Twins, Telomeres, and Aging-in Space!

BACKGROUND: The landmark National Aeronautics and Space Administration Twins Study represented an integrated effort to launch human space life science research into the modern age of molecular- and "omics"-based studies. As part of the first One-Year Mission aboard the International Space Station, identical twin astronauts Scott and Mark Kelly were the subjects of this "out of this world" research opportunity. Telomeres, the natural ends of chromosomes that shorten with cell division and a host of lifestyle factors and stresses, are key molecular determinants of aging and aging trajectories. METHODS: We proposed that telomere length dynamics (changes over time) represent a particularly relevant and integrative biomarker for astronauts, as they reflect the combined experiences and environmental exposures encountered during spaceflight. Telomere length (quantitative polymerase chain reaction and telomere fluorescence in situ hybridization) and telomerase activity (quantitative polymerase chain reaction -telomere repeat amplification protocol) were longitudinally assessed in the space- and earth-bound twins. Chromosome aberrations (directional genomic hybridization), signatures of radiation exposure, were also evaluated. RESULTS: The twins had relatively similar telomere lengths before spaceflight, and the earth-bound twins' telomeres remained relatively stable over the course of the study. Surprisingly, the space twins' telomeres were longer during spaceflight, and upon return to Earth shortened rapidly, resulting in many more short telomeres after spaceflight than before. Chromosomal signatures of space radiation exposure were also elevated during spaceflight, and increased inversion frequencies persisted after spaceflight, suggestive of ongoing genome instability.

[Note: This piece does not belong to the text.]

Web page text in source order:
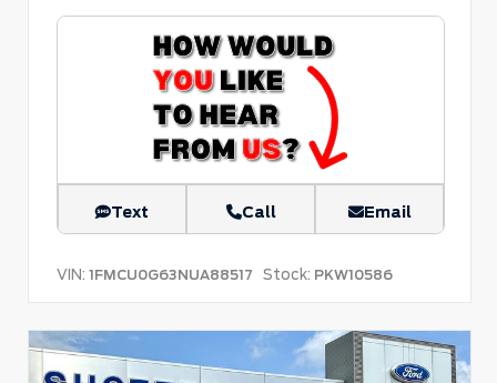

CONCLUSION: Although the definitive mechanisms underlying such dramatic spaceflight-associated shifts in telomere length remain unclear, improved maintenance of telomere length has important implications for aging science and improving healthspan for those on Earth, as well.

Temporal Telomere and DNA Damage Responses in the Space Radiation Environment.

Telomeres, repetitive terminal features of chromosomes essential for maintaining genome integrity, shorten with cell division, lifestyle factors and stresses, and environmental exposures, and so they provide a robust biomarker of health, aging, and age-related diseases. We assessed telomere length dynamics (changes over time) in three unrelated astronauts before, during, and after 1-year or 6-month missions aboard the International Space Station (ISS). Similar to our results for National Aeronautics and Space Administration's (NASA's) One-Year Mission twin astronaut (Garrett-Bakelman et al., 2019), significantly longer telomeres were observed during spaceflight for two 6-month mission astronauts. Furthermore, telomere length shortened rapidly after return to Earth for all three crewmembers and, overall, telomere length tended to be shorter after spaceflight than before spaceflight. Consistent with chronic exposure to the space radiation environment, signatures of persistent DNA damage responses were also detected, including mitochondrial and oxidative stress, inflammation, and telomeric and chromosomal aberrations, which together provide potential mechanistic insight into spaceflight-specific telomere elongation.